8/10
Entertaining but full of anachronisms
2 October 2005
Good plot, stirring musical score and some welcome familiar faces. (I wonder why Guinn Williams was uncredited?) John Wayne lightens his customary toughness with dry humour, calling Regret "Monsewer" and complaining about strangers calling him "Friend".

The obligatory love interest is supplied by Ina Balin, who's not a great actress and looks a bit too nice to live among the Comancheros. Stuart Whitman does very well alongside Wayne.

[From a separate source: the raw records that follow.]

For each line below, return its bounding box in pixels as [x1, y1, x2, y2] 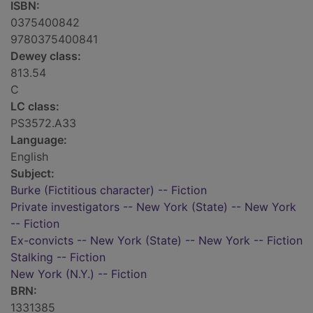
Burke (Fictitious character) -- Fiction [10, 183, 207, 198]
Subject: [10, 166, 54, 181]
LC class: [10, 99, 59, 114]
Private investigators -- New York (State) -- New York [10, 200, 296, 214]
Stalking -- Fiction [10, 250, 105, 265]
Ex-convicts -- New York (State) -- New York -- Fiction [10, 233, 303, 248]
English [10, 150, 48, 164]
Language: [10, 133, 67, 147]
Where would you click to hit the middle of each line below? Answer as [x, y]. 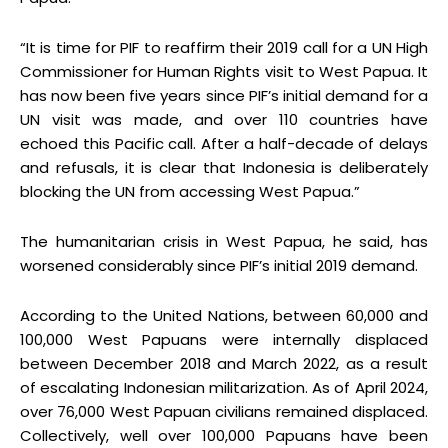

The opening shot and a couple of topical references tell us that it's the early 40s, but this decade has no relevance at all to the plot. The film has an 1860s/1870s look to it - the buildings, outfits and, most of all, the guns are all of the latter period, and many anachronisms have been listed by other contributors. Of course using period guns that needed to be reloaded after every shot would have made for less spectacular battle scenes. So why not set it in the 1870s? After all, the very similar 1964 film "Rio Conchos", also with Stuart Whitman, was set after the Civil War, with former Confederate officers substituting for the Comanchero leaders.

I wonder if the cast said anything about this? I gather than Wayne was disgruntled when the year before the Mexican army in "The Alamo" was issued with the wrong guns, but this wasn't evident to any but the most experienced eye.

Apart from these anachronistic annoyances, the film makes very good viewing.